- Task brief: What is the number of lines in the entries that contain the word "coordination"? Answer with that figure alone.

- Records drawn from a dataset:
----------

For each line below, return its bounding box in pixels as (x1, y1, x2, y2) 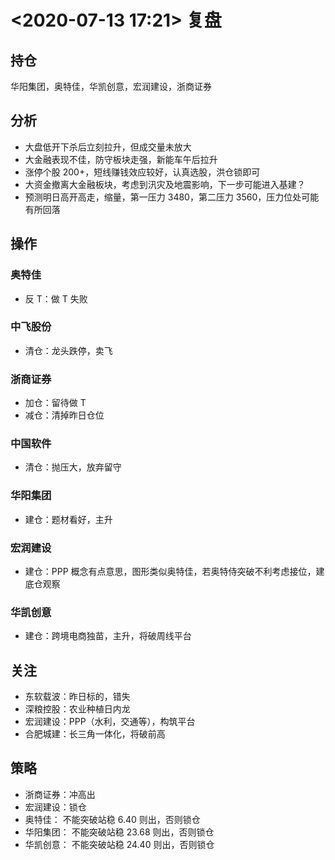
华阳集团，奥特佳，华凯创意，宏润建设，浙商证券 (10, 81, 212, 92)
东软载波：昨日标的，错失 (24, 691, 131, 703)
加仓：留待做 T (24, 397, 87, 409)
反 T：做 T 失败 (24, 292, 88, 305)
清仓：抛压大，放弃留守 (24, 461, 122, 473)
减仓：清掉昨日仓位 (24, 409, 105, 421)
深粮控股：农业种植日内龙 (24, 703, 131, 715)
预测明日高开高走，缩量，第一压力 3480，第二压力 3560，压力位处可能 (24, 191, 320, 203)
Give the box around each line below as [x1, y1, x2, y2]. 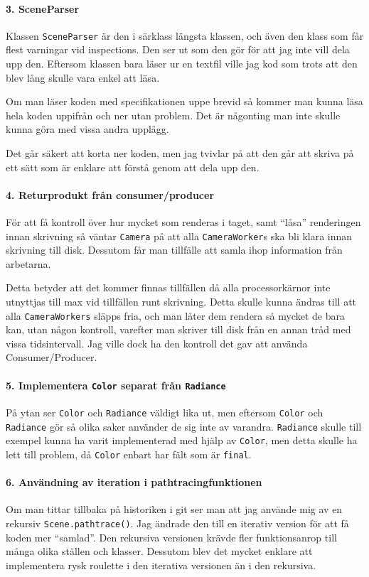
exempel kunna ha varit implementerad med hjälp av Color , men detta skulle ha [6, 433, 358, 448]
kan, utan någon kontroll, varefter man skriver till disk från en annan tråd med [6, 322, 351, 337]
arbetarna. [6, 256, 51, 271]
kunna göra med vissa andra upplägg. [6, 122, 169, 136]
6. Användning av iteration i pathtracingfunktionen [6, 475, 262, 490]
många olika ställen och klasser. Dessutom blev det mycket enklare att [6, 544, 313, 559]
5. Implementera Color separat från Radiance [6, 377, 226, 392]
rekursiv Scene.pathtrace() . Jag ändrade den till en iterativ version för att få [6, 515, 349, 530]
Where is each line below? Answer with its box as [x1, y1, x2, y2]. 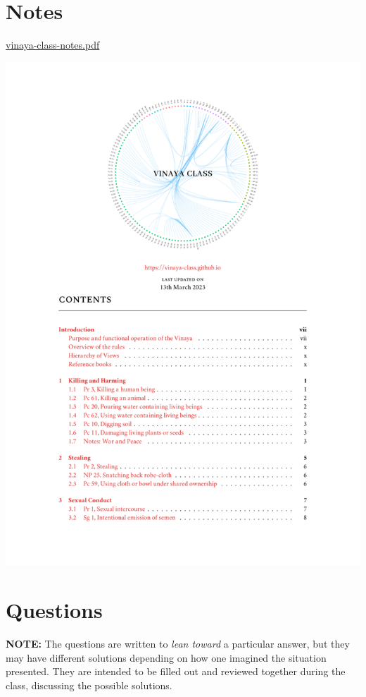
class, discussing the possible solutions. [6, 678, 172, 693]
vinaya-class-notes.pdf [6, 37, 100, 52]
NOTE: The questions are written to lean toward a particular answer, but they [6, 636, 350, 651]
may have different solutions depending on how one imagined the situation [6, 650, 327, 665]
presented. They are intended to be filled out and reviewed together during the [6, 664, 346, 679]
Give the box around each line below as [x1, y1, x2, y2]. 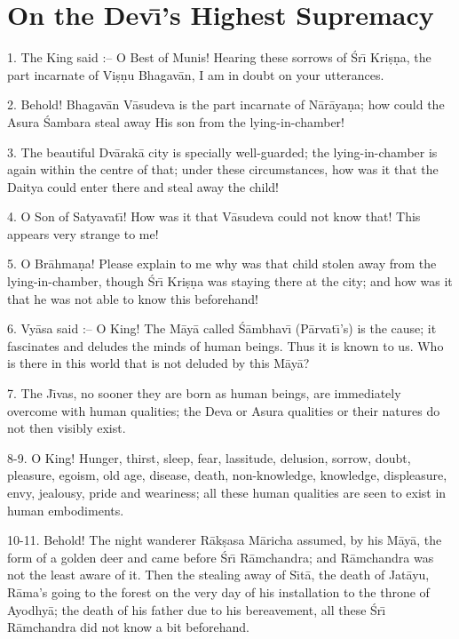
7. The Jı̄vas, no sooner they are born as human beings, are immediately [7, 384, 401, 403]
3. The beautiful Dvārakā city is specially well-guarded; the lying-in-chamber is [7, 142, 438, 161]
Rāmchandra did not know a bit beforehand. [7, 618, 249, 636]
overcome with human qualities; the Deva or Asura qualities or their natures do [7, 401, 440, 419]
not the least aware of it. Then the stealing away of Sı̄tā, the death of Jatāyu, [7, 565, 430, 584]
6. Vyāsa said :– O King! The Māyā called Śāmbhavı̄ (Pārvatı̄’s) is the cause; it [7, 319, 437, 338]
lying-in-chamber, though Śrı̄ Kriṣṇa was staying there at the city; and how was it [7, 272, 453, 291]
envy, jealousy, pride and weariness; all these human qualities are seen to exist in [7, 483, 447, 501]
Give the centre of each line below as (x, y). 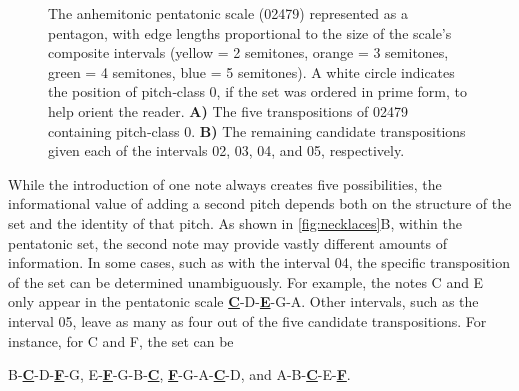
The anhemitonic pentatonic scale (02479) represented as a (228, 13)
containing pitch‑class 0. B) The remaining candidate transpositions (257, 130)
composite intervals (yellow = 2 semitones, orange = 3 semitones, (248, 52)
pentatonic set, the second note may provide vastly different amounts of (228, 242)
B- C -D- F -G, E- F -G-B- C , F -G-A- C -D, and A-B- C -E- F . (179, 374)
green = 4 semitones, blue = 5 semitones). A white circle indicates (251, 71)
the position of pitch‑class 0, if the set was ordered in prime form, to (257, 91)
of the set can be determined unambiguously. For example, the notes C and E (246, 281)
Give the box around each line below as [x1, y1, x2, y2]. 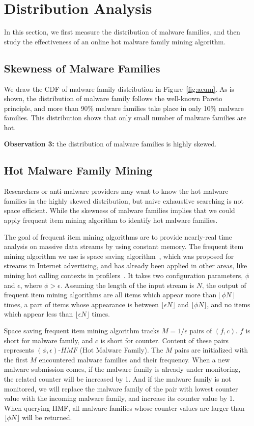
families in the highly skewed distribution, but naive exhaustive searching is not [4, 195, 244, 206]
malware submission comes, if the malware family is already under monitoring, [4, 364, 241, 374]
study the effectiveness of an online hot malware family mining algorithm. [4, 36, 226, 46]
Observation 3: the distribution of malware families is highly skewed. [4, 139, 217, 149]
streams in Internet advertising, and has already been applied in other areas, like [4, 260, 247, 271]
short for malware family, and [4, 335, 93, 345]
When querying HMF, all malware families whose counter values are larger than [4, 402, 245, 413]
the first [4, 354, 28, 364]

----------

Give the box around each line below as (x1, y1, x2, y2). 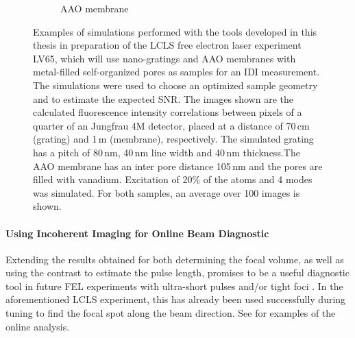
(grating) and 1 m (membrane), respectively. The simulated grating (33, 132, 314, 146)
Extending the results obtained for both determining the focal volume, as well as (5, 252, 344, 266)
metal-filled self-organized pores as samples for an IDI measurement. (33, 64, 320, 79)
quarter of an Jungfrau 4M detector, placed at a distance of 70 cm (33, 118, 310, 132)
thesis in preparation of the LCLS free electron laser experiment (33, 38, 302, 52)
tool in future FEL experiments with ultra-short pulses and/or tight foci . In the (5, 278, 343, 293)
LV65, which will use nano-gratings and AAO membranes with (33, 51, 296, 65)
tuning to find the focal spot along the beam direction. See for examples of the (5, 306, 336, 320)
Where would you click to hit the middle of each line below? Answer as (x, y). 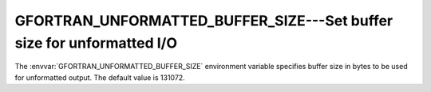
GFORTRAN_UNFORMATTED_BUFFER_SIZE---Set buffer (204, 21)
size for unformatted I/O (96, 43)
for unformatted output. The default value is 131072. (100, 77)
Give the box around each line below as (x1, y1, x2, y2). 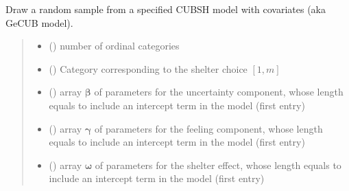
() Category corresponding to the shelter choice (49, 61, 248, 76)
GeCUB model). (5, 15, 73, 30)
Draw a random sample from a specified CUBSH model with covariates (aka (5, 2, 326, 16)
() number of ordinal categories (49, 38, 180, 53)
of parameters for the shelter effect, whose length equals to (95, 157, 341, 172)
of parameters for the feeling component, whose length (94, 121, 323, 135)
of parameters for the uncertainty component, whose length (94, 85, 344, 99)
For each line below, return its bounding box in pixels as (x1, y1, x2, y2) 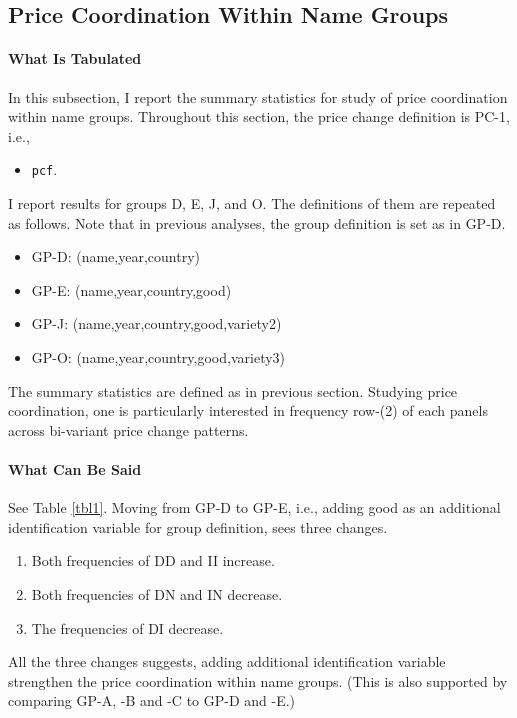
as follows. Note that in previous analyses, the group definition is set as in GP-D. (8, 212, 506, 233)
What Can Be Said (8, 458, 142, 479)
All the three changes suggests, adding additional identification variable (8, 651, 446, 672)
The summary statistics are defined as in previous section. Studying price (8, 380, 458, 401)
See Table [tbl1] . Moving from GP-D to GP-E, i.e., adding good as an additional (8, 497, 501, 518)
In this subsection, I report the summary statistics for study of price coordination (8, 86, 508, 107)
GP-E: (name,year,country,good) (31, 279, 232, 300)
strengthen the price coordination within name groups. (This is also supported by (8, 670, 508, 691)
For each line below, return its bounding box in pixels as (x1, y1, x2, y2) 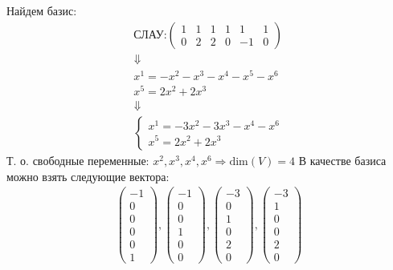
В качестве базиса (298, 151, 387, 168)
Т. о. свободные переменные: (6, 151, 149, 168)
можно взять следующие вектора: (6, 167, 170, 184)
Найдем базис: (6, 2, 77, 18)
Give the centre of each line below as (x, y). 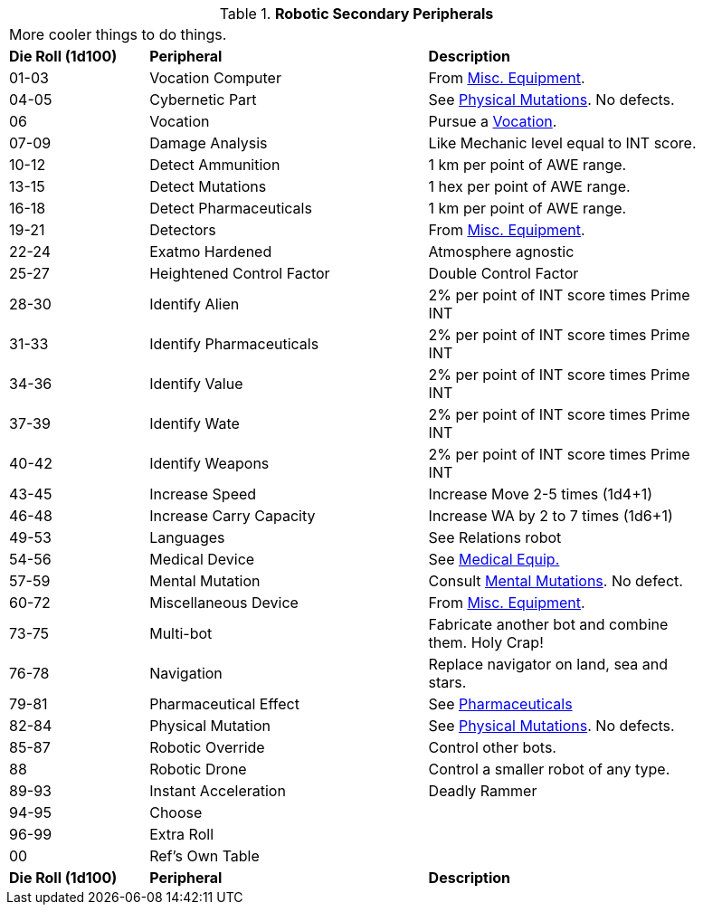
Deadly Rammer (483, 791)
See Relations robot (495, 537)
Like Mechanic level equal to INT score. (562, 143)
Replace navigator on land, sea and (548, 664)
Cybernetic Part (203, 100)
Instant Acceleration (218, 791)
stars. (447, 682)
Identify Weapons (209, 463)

----------

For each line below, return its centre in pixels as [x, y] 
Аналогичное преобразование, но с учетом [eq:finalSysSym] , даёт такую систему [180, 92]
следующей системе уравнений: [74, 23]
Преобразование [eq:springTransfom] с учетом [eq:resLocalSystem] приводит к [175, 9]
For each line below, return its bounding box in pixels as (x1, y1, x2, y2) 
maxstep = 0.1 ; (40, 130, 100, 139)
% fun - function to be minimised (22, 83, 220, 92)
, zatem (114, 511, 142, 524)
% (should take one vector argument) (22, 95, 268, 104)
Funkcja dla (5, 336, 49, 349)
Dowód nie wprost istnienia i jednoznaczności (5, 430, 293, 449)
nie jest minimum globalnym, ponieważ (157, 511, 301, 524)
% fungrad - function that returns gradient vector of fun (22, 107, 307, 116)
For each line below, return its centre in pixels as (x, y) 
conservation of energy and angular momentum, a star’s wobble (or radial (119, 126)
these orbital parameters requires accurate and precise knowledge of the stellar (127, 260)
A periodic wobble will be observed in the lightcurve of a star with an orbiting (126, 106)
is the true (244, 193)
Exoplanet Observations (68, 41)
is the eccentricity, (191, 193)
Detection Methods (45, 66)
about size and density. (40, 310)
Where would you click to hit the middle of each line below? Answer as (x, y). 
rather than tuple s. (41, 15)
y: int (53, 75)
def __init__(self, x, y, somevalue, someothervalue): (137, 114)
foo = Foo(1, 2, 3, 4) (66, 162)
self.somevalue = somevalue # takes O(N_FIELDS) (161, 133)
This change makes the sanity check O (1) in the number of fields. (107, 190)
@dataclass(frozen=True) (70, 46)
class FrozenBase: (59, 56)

----------

- Exercise result: 2